Goal of the exercise: Return the records from the first line through the line containing "Procesor Intel(R) Core(TM)", and leave out the pictures.

Start of Block

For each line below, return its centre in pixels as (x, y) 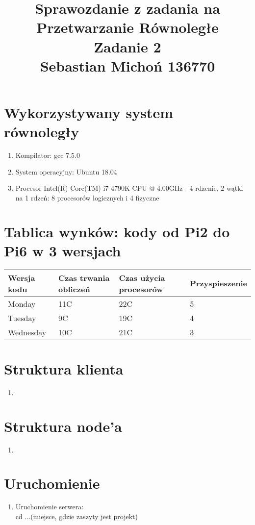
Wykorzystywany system (89, 112)
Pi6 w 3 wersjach (63, 250)
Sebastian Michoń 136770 (127, 65)
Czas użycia (142, 277)
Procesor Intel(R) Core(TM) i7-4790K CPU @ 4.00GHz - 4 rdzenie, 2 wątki (129, 188)
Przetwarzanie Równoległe (127, 27)
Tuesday (22, 318)
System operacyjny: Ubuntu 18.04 (66, 171)
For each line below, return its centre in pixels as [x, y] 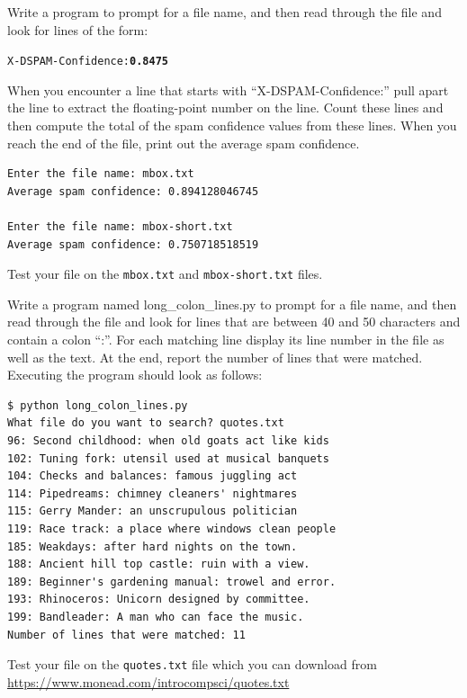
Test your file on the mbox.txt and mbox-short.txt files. [165, 274]
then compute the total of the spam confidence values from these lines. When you [232, 125]
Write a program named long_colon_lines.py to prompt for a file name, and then [232, 304]
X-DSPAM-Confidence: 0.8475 [88, 62]
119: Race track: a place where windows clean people [172, 528]
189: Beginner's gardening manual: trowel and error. [172, 582]
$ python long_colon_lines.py [98, 405]
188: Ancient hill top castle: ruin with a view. [159, 564]

End of Block

Answer to the problem:
For each line below, return its centre in pixels as (x, y) 
Wykorzystywany system (89, 112)
Pi6 w 3 wersjach (63, 250)
Sebastian Michoń 136770 (127, 65)
Czas użycia (142, 277)
Procesor Intel(R) Core(TM) i7-4790K CPU @ 4.00GHz - 4 rdzenie, 2 wątki (129, 188)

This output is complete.